Wagner Günter P, Fried Claudia, Prohaska Sonja J, Stadler Peter F
Department of Ecology and Evolutionary Biology Yale University, New Haven, Connecticut, USA.
Mol Biol Evol. 2004 Nov;21(11):2116-21. doi: 10.1093/molbev/msh221. Epub 2004 Jul 28.
In many eukaryotic genomes only a small fraction of the DNA codes for proteins, but the non-protein coding DNA harbors important genetic elements directing the development and the physiology of the organisms, like promoters, enhancers, insulators, and micro-RNA genes. The molecular evolution of these genetic elements is difficult to study because their functional significance is hard to deduce from sequence information alone. Here we propose an approach to the study of the rate of evolution of functional non-coding sequences at a macro-evolutionary scale. We identify functionally important non-coding sequences as Conserved Non-Coding Nucleotide (CNCN) sequences from the comparison of two outgroup species. The CNCN sequences so identified are then compared to their homologous sequences in a pair of ingroup species, and we monitor the degree of modification these sequences suffered in the two ingroup lineages. We propose a method to test for rate differences in the modification of CNCN sequences among the two ingroup lineages, as well as a method to estimate their rate of modification. We apply this method to the full sequences of the HoxA clusters from six gnathostome species: a shark, Heterodontus francisci; a basal ray finned fish, Polypterus senegalus; the amphibian, Xenopus tropicalis; as well as three mammalian species, human, rat and mouse. The results show that the evolutionary rate of CNCN sequences is not distinguishable among the three mammalian lineages, while the Xenopus lineage has a significantly increased rate of evolution. Furthermore the estimates of the rate parameters suggest that in the stem lineage of mammals the rate of CNCN sequence evolution was more than twice the rate observed within the placental amniotes clade, suggesting a high rate of evolution of cis-regulatory elements during the origin of amniotes and mammals. We conclude that the proposed methods can be used for testing hypotheses about the rate and pattern of evolution of putative cis-regulatory elements.

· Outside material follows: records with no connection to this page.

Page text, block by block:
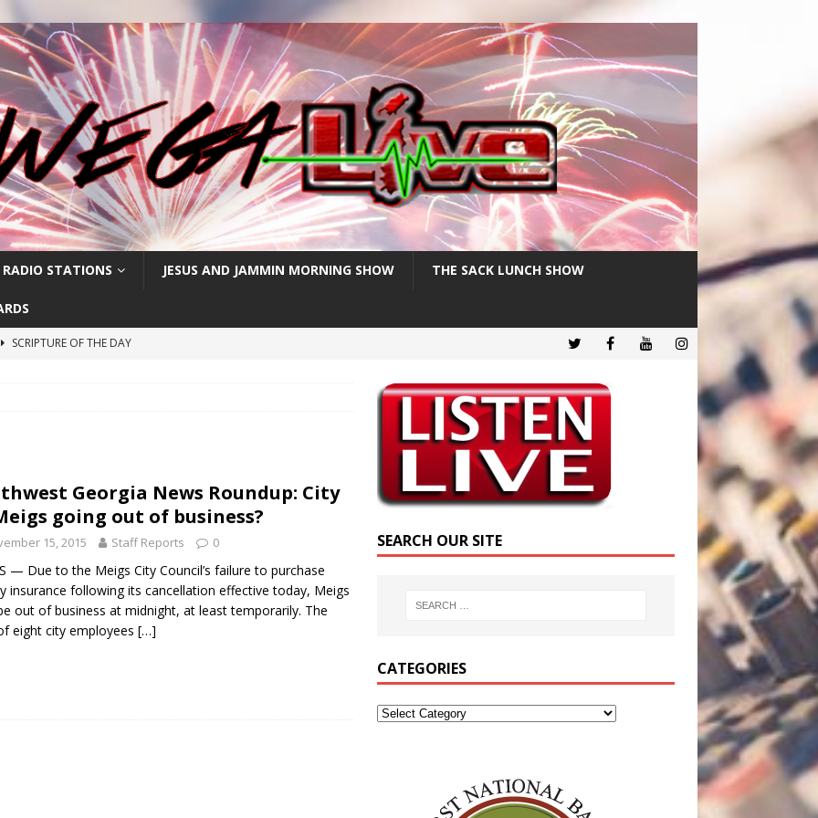
RADIO STATIONS JESUS AND JAMMIN MORNING SHOW THE SACK LUNCH SHOW
SCRIPTURE OF THE DAY
POSTS
Georgia News Roundup: City
going out of business?
15, 2015 Staff Reports 0
— Due to the Meigs City Council’s failure to purchase
insurance following its cancellation effective today, Meigs
out of business at midnight, at least temporarily. The
eight city employees […]
SEARCH OUR SITE
CATEGORIES
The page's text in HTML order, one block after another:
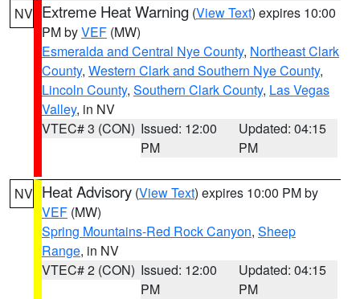
NV Extreme Heat Warning (View Text) expires 10:00
PM byVEF (MW)
Esmeralda and Central Nye County, Northeast Clark
County, Western Clark and Southern Nye County,
Lincoln County, Southern Clark County, Las Vegas
Valley, in NV
VTEC# 3 (CON) Issued: 12:00
PM
Updated: 04:15
PM
NV Heat Advisory (View Text) expires 10:00 PM by
VEF (MW)
Spring Mountains-Red Rock Canyon, Sheep
Range, in NV
VTEC# 2 (CON) Issued: 12:00
PM
Updated: 04:15
PM
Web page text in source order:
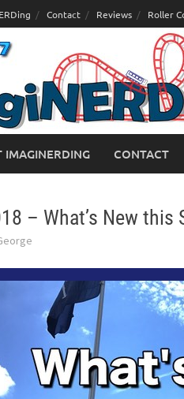
Contact Reviews Roller
IMAGINERDING CONTACT
– What’s New this
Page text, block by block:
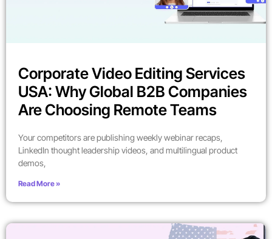
Corporate Video Editing Services
USA: Why Global B2B Companies
Are Choosing Remote Teams
Your competitors are publishing weekly webinar recaps,
LinkedIn thought leadership videos, and multilingual product
demos,
Read More »
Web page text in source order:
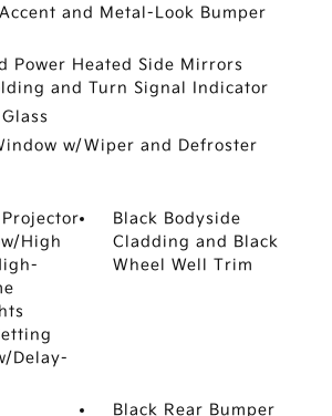
and Metal-Look Bumper
Power Heated Side Mirrors
and Turn Signal Indicator
w/Wiper and Defroster
High
Delay-
Black Bodyside
Cladding and Black
Wheel Well Trim
Black Rear Bumper
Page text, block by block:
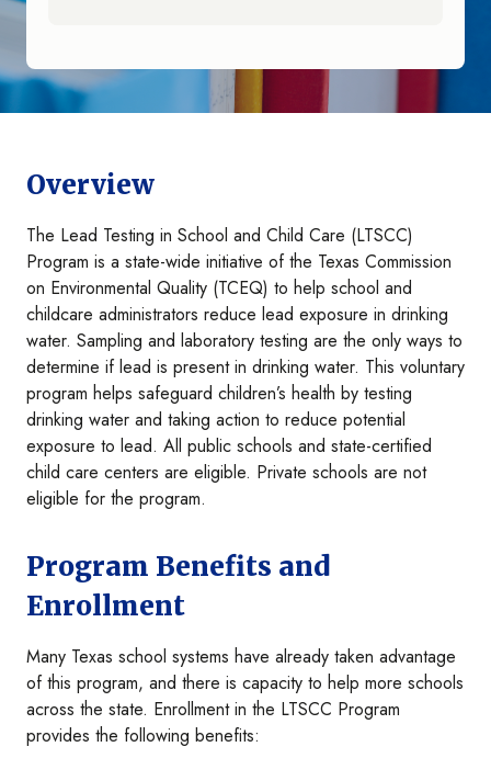
Overview
The Lead Testing in School and Child Care (LTSCC)
Program is a state-wide initiative of the Texas Commission
on Environmental Quality (TCEQ) to help school and
childcare administrators reduce lead exposure in drinking
water. Sampling and laboratory testing are the only ways to
determine if lead is present in drinking water. This voluntary
program helps safeguard children’s health by testing
drinking water and taking action to reduce potential
exposure to lead. All public schools and state-certified
child care centers are eligible. Private schools are not
eligible for the program.
Program Benefits and
Enrollment
Many Texas school systems have already taken advantage
of this program, and there is capacity to help more schools
across the state. Enrollment in the LTSCC Program
provides the following benefits:
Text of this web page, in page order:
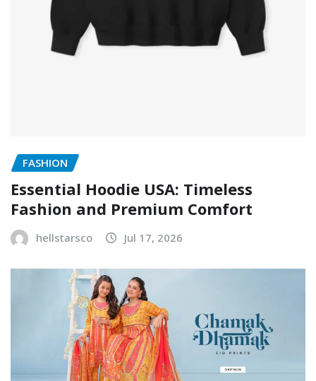
FASHION
Essential Hoodie USA: Timeless
Fashion and Premium Comfort
hellstarsco Jul 17, 2026
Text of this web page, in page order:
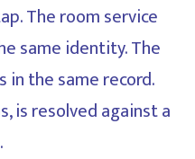
The room service
same identity. The
the same record.
is resolved against a
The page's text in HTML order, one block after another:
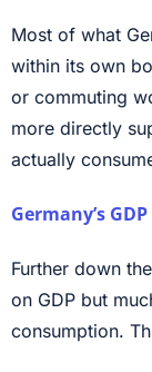
Most of what
within its own
or commuting
more directly
actually
Germany’s
Further down
on GDP but
consumption.
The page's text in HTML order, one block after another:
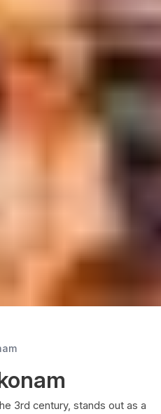
3rd century, stands out as a
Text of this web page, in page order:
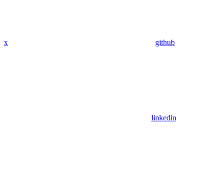
x github
linkedin
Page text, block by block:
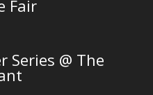
Fair
Series @ The
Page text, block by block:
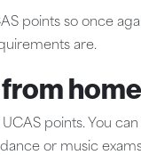
points so once
are.
home
points. You
or music
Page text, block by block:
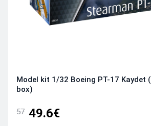
Model kit 1/32 Boeing PT-17 Kaydet
box)
57 49.6€
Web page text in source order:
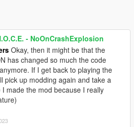
- NoOnCrashExplosion
Okay, then it might be that the
has changed so much the code
If I get back to playing the
pick up modding again and take a
I made the mod because I really
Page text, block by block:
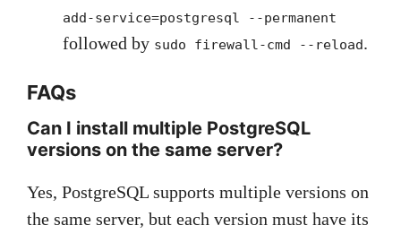
add-service=postgresql --permanent
followed by sudo firewall-cmd --reload.
FAQs
Can I install multiple PostgreSQL
versions on the same server?
Yes, PostgreSQL supports multiple versions on
the same server, but each version must have its
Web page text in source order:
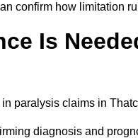
confirm how limitation
Is
paralysis claims in
diagnosis and
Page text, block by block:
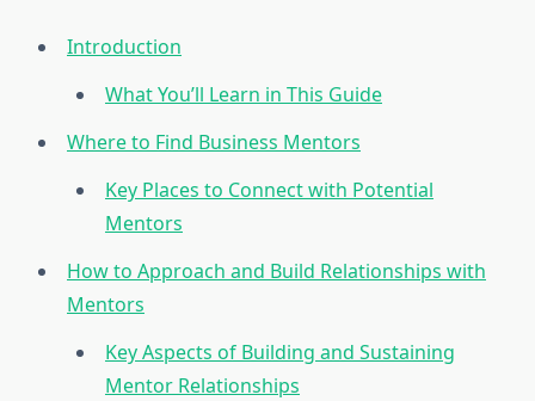
Introduction
What You’ll Learn in This Guide
Where to Find Business Mentors
Key Places to Connect with Potential
Mentors
How to Approach and Build Relationships with
Mentors
Key Aspects of Building and Sustaining
Mentor Relationships
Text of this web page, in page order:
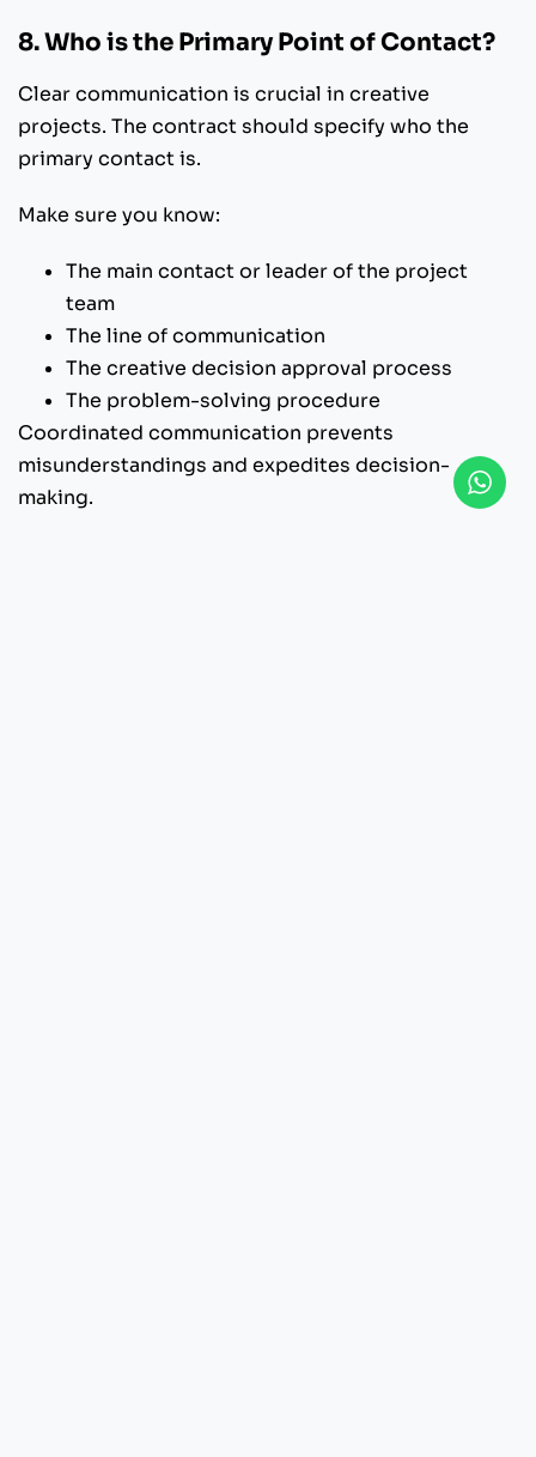
8. Who is the Primary Point of Contact?
Clear communication is crucial in creative
projects. The contract should specify who the
primary contact is.
Make sure you know:
The main contact or leader of the project
team
The line of communication
The creative decision approval process
The problem-solving procedure
Coordinated communication prevents
misunderstandings and expedites decision-
making.
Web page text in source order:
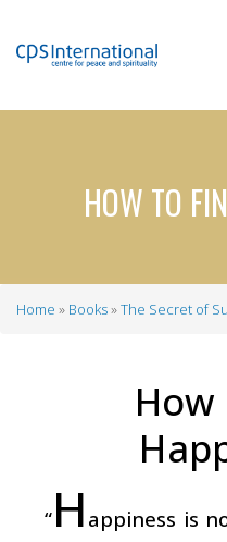
HOW TO
Home Books The Secret of
“H appiness is
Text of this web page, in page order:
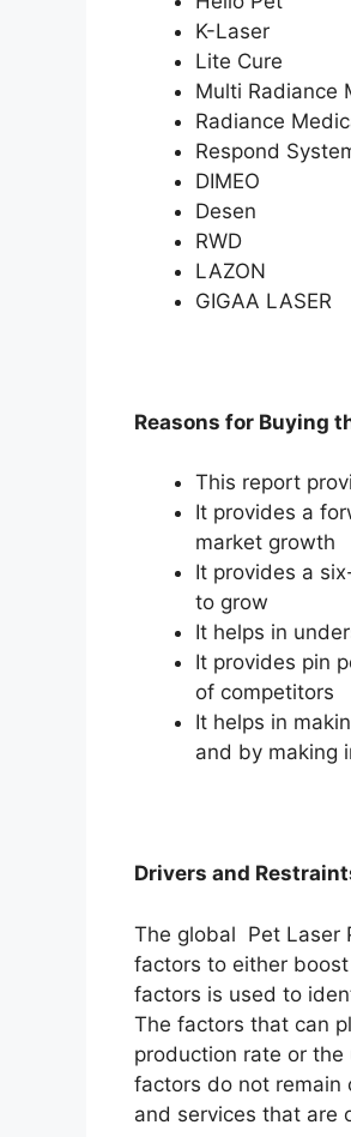
K-Laser
Lite Cure
Multi Radiance
Radiance
Respond
DIMEO
Desen
RWD
LAZON
GIGAA LASER
Reasons for Buying
This report
It provides a
market growth
It provides a
to grow
It helps in
It provides pin
of competitors
It helps in
and by making
Drivers and
The global Pet Laser
factors to either
factors is used to
The factors that can
production rate or
factors do not remain
and services that are
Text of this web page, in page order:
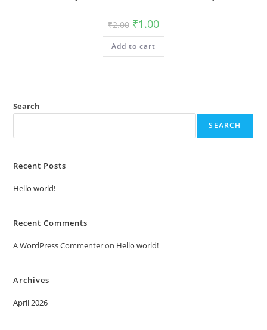
₹2.00 Original
price
was:
₹2.00.
₹1.00Current
is:
Add to cart
Search
SEARCH
Recent Posts
Hello world!
Recent Comments
A WordPress Commenteron Hello world!
Archives
April 2026
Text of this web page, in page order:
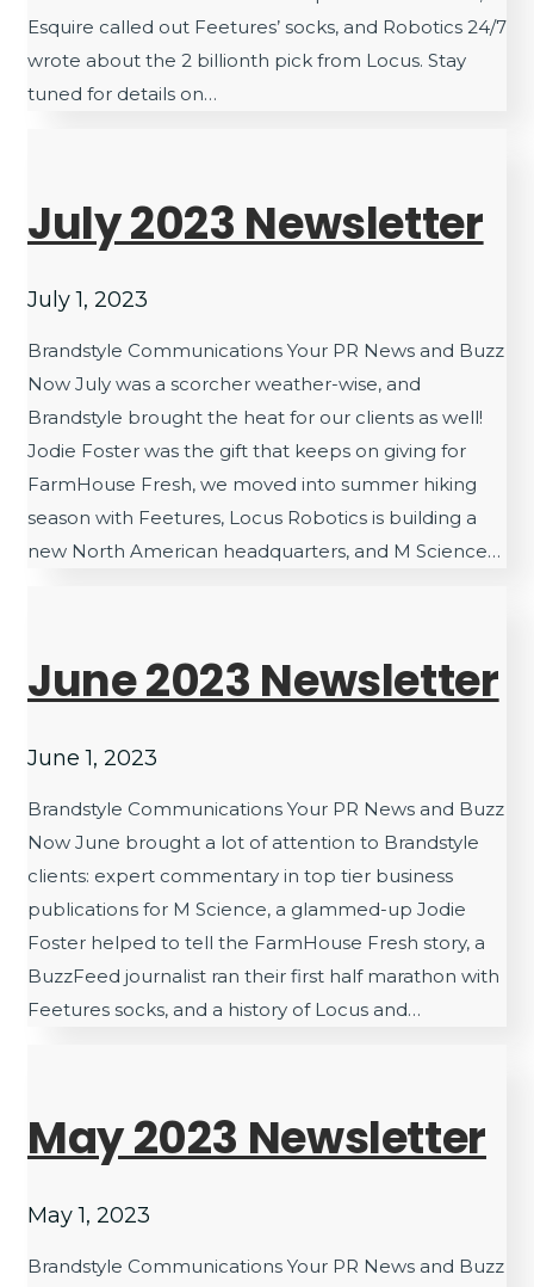
Esquire called out Feetures’ socks, and Robotics 24/7
wrote about the 2 billionth pick from Locus. Stay
tuned for details on…
July 2023 Newsletter
July 1, 2023
Brandstyle Communications Your PR News and Buzz
Now July was a scorcher weather-wise, and
Brandstyle brought the heat for our clients as well!
Jodie Foster was the gift that keeps on giving for
FarmHouse Fresh, we moved into summer hiking
season with Feetures, Locus Robotics is building a
new North American headquarters, and M Science…
June 2023 Newsletter
June 1, 2023
Brandstyle Communications Your PR News and Buzz
Now June brought a lot of attention to Brandstyle
clients: expert commentary in top tier business
publications for M Science, a glammed-up Jodie
Foster helped to tell the FarmHouse Fresh story, a
BuzzFeed journalist ran their first half marathon with
Feetures socks, and a history of Locus and…
May 2023 Newsletter
May 1, 2023
Brandstyle Communications Your PR News and Buzz
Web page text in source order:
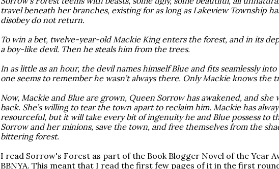
travel beneath her branches, existing for as long as Lakeview Township
disobey do not return.
To win a bet, twelve-year-old Mackie King enters the forest, and in its
a boy-like devil. Then he steals him from the trees.
In as little as an hour, the devil names himself Blue and fits seamlessly into
one seems to remember he wasn’t always there. Only Mackie knows the
Now, Mackie and Blue are grown, Queen Sorrow has awakened, and she
back. She’s willing to tear the town apart to reclaim him. Mackie has
resourceful, but it will take every bit of ingenuity he and Blue possess to
Sorrow and her minions, save the town, and free themselves from the
bittering forest.
I read Sorrow's Forest as part of the Book Blogger Novel of the Year
BBNYA. This meant that I read the first few pages of it in the first
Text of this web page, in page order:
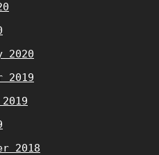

在许多真核生物基因组中,只有一小部分DNA编码蛋白质,但非蛋白质编码DNA包含指导生物体发育和生理的重要遗传元件,如启动子、增强子、绝缘子和微小RNA基因。这些遗传元件的分子进化很难研究,因为仅从序列信息很难推断出它们的功能意义。在这里,我们提出了一种在宏观进化尺度上研究功能性非编码序列进化速率的方法。我们通过比较两个外类群物种,将功能重要的非编码序列鉴定为保守非编码核苷酸(CNCN)序列。然后将如此鉴定出的CNCN序列与其在一对内类群物种中的同源序列进行比较,并监测这些序列在两个内类群谱系中发生修饰的程度。我们提出了一种方法来测试两个内类群谱系中CNCN序列修饰的速率差异,以及一种估计其修饰速率的方法。我们将这种方法应用于六种有颌类物种的HoxA簇的完整序列:一种鲨鱼,宽纹虎鲨;一种基干硬骨鱼,塞内加尔多鳍鱼;两栖动物,热带爪蟾;以及三种哺乳动物物种,人类、大鼠和小鼠。结果表明,在三个哺乳动物谱系中,CNCN序列的进化速率没有差异,而爪蟾谱系的进化速率显著增加。此外,速率参数的估计表明,在哺乳动物的干群谱系中,CNCN序列进化速率是胎盘羊膜类分支内观察到的速率的两倍多,这表明在羊膜动物和哺乳动物起源期间,顺式调控元件的进化速率很高。我们得出结论,所提出的方法可用于检验关于假定顺式调控元件进化速率和模式的假设。